- DVD cover
- Directed by: Kam Chanty
- Written by: Kam Chanty
- Produced by: Kam Chanty
- Starring: Dan Monika Sovan Makar
- Distributed by: FCI production Cambodia
- Release date: 24 August 2004;
- Running time: 120 minutes
- Country: Cambodia
- Language: Khmer
- Budget: 9000 $

= Nieng Arp =

Nieng Arp (អាប), with an international title of Lady Vampire and also known as Vampire and Bodyless, is a 2004 Cambodian horror film. The film is based on Khmer folklore beliefs about Ahp or Ap, a mythical demon which is found in Southeast Asia. The film is directed by Kam Chanthy, a Cambodian-born director who was trained in Thailand.

==Plot==
In the middle of a long night, a young woman and her boyfriend are confronted by a group of gangsters on their way home. The girl is violently raped and her lover is killed by gangsters. While unconsciousness she is possessed by an old witch, immediately making her part of the next generation of Ahp ghosts. After becoming an Ahp, she takes vengeance on the gang that raped her.

16 years later, a group of students on a field trip to Battambang arrive at the van and pray to a battabang guardian. Then they see a group of people looking at a corpse. They find a house whose owner is the Ahp. They ask permission to stay there for their field trip and she says yes.

==Critical reception==
The website The Fright said the film is in the throat-ripping tradition of Mystics in Bali and Demonic Beauty. The review strongly praised the camera work and lighting. They criticized the low quality of special effects, however, as not able to match expectations for a modern film.

==Box office==
This film is considered to be the first successful Khmer horror film in recent years, having grossed over $100,000 solely from the six movie theatres in Phnom Penh.

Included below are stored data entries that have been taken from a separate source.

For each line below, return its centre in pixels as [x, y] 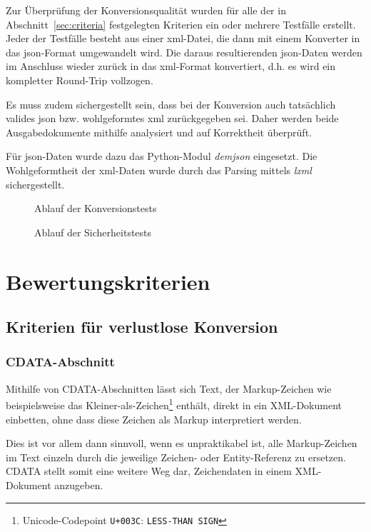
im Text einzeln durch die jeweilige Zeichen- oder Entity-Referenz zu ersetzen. [176, 457]
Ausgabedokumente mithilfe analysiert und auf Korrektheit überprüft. [159, 132]
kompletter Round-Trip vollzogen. [80, 80]
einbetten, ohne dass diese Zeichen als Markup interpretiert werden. [154, 419]
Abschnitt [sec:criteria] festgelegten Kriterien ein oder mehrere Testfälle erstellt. [181, 24]
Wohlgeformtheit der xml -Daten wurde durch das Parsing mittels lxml [159, 170]
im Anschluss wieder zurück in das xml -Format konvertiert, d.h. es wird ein [171, 66]
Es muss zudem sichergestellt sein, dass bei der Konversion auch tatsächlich [171, 104]
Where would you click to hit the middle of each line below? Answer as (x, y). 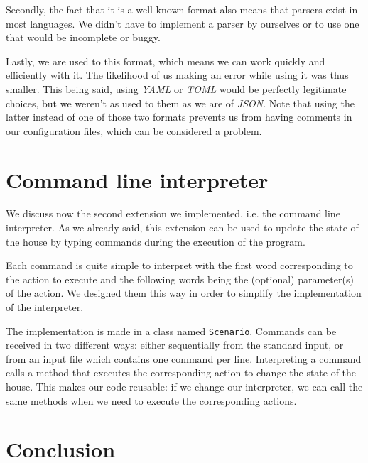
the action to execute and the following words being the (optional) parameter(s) (180, 279)
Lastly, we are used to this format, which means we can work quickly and (166, 61)
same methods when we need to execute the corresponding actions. (151, 400)
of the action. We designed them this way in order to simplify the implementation (184, 293)
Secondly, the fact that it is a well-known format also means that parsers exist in (182, 9)
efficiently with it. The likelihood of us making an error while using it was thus (177, 75)
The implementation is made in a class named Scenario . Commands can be (171, 331)
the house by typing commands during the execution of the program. (156, 241)
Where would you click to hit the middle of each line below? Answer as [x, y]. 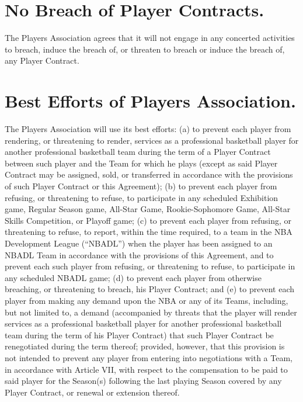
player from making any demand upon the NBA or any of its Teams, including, [147, 300]
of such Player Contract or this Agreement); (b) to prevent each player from [141, 186]
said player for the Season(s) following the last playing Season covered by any [143, 381]
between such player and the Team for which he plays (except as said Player [141, 163]
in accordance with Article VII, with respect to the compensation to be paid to [146, 369]
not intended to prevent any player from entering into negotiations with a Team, [149, 357]
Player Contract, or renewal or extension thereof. [92, 392]
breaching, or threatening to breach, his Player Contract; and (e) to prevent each [149, 289]
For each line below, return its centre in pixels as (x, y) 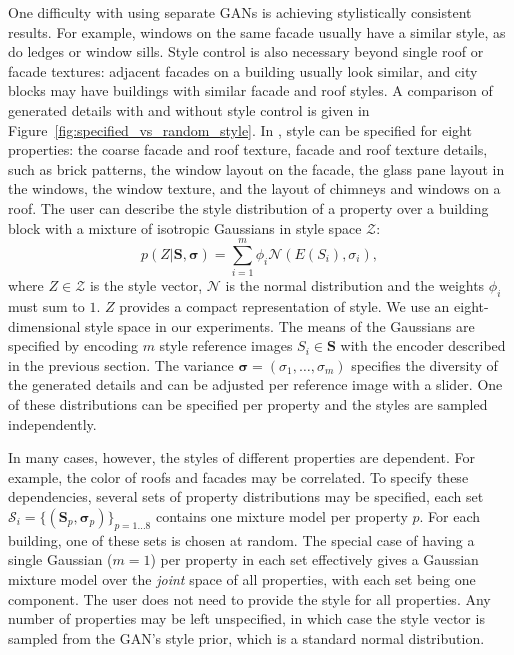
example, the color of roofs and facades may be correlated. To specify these (238, 476)
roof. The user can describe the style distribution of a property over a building (248, 207)
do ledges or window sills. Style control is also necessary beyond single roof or (246, 51)
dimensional (44, 325)
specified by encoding (73, 345)
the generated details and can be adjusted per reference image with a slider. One (255, 384)
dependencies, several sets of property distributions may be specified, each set (246, 496)
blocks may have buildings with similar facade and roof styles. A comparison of (250, 90)
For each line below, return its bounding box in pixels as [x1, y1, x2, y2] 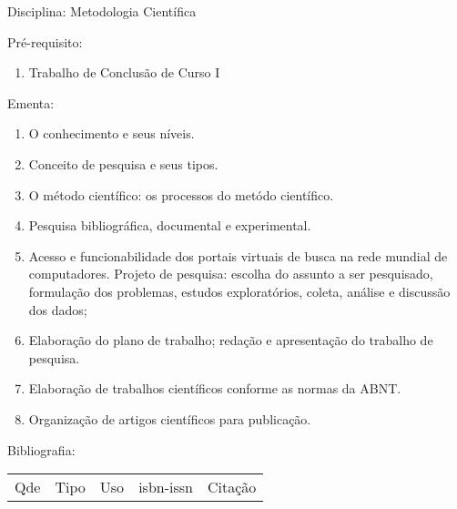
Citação [207, 476, 257, 498]
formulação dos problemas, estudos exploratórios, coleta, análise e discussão [28, 281, 451, 300]
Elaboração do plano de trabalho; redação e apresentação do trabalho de [28, 331, 433, 350]
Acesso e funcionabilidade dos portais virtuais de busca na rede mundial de [28, 246, 448, 265]
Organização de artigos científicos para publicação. [28, 409, 311, 428]
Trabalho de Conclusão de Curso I [28, 63, 220, 82]
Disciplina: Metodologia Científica [7, 2, 197, 20]
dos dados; [28, 300, 87, 319]
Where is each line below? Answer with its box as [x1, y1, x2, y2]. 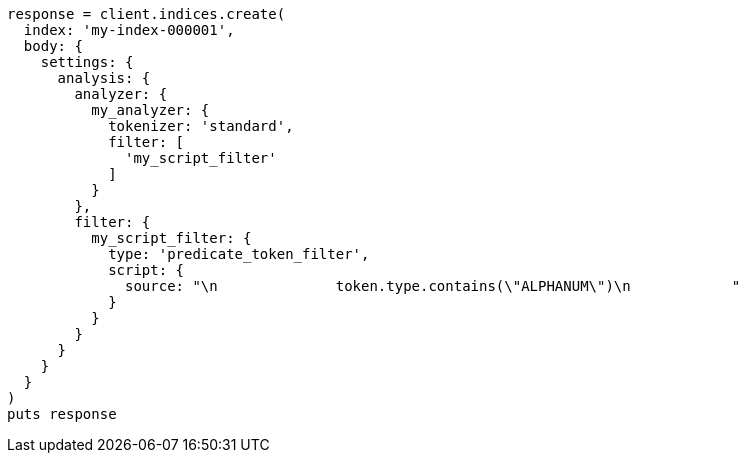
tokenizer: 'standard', [108, 118, 294, 134]
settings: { [40, 54, 134, 70]
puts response [7, 406, 117, 422]
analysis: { [57, 70, 151, 86]
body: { [23, 38, 83, 54]
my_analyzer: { [91, 102, 210, 118]
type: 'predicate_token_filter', [108, 246, 370, 262]
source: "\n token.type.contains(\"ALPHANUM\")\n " [125, 278, 741, 294]
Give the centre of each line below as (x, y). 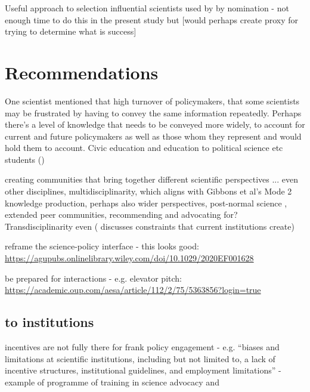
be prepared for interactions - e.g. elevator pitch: (93, 278)
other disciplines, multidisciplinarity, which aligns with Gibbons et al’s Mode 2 (148, 191)
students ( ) (25, 159)
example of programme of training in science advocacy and (112, 382)
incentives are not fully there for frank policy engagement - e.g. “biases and (142, 347)
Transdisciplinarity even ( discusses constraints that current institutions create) (150, 226)
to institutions (49, 322)
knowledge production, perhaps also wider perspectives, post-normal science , (146, 203)
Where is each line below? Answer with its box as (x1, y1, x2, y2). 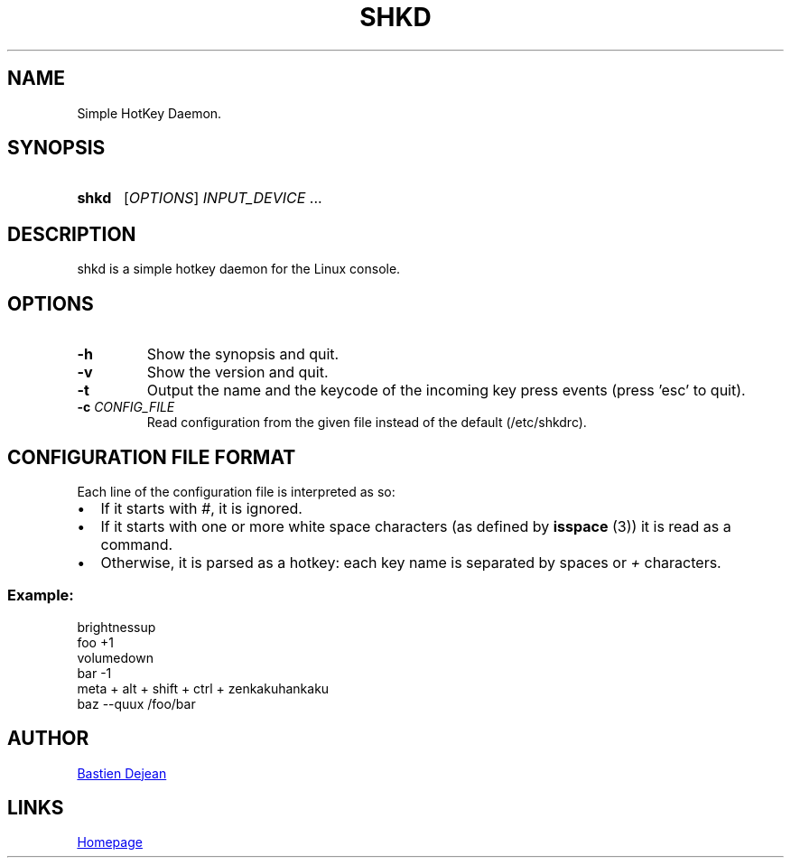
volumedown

In the DVD version, the film consists of two discs with no special features or scene selection. English subtitles were included on a DVD release for foreign audiences.

==Special effects==
Special effects are primarily not computer generated. In one scene, a doll's head filled with pig intestines was used to make the Ahp's head.

==Origins==
In the Khmer ghost legends, Ahps or Aps are ghosts who are able to remove their heads at night to fly across the rice fields in search of sustenance, usually blood. Stomach, heart and intestines trail from their necks.

This nocturnal female ghost with a floating head is part of popular Southeast Asian mythology, namely the folklore of Cambodia, Indonesia, Laos, Malaysia and Thailand. In Laos the ghost is called Pi-Kasu, while in Thailand it is known as Krasue and in Malaysia Penanggalan.